Talley’s assignment with the department’s Special Weapons And Tactics or SWAT team was of particular concern, as he was supposed to be prepared to serve on that team whenever called.

“Your assignment to the SWAT TEAM, which designates you to possibly be called out at any time day or night places you in a group of people that depend on your professionalism and leadership at all times.”

Talley’s intoxication the previous March 11 “placed you unfit for duty at a moment’s notice but you also allowed yourself to become both obnoxious and offensive to others due to your intoxicated condition,” Blackstock added. “You also were scheduled to be in a SWAT TEAM class the following day. Because of this incident, you were not able to attend that class.”

Talley’s employment status with the police department is currently unknown. According to Columbus Human Resources Director Reather Hollowell, Talley currently has a pending personnel action, which she could not elaborate on.

Talley’s defense attorney Jennifer Curry said Wednesday that Talley still was employed with the city.

At Curry’s request, Superior Court Judge Arthur Smith III signed a court order Tuesday to have Talley undergo a psychological evaluation within 90 days at West Central Georgia Regional Hospital in Columbus.

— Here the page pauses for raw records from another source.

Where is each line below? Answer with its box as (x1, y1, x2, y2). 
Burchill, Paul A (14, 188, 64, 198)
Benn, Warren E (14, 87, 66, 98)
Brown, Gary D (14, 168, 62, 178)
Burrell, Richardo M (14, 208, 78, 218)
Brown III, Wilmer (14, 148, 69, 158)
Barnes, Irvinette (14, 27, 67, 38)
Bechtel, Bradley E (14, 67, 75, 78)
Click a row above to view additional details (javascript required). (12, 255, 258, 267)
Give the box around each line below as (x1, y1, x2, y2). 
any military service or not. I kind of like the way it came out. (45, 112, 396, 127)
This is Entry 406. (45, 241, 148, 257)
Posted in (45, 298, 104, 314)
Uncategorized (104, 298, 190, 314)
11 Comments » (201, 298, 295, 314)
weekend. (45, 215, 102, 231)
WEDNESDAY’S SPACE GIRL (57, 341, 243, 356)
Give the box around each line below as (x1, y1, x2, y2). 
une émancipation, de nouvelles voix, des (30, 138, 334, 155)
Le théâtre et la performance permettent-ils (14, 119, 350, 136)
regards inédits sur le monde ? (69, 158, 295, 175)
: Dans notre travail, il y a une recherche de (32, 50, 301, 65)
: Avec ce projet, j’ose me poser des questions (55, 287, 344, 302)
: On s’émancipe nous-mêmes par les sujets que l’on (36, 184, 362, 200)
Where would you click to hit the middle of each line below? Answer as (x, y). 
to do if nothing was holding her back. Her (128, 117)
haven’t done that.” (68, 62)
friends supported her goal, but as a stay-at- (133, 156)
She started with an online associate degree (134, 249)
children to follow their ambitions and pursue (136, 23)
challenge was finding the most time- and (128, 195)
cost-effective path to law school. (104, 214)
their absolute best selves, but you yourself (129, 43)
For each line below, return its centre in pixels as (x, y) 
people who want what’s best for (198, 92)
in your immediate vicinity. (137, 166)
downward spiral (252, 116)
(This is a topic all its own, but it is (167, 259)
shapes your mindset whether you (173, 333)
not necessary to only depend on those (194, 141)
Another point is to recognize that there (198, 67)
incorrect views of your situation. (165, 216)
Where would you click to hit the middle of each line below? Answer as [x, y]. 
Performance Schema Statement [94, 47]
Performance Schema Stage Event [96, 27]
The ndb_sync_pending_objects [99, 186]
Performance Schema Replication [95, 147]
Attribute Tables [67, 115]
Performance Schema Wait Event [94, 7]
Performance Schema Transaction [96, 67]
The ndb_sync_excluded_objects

The order employs standard court language for such an evaluation, saying it should determine:

Whether Talley is capable of understanding court proceedings, of comprehending his circumstances, and of assisting his defense attorney.

Whether he could distinguish right from wrong at the time of the incident, or instead was subject to a “delusional compulsion” that overcame him.

Whether he meets criteria for “involuntary inpatient or outpatient commitment” under the law.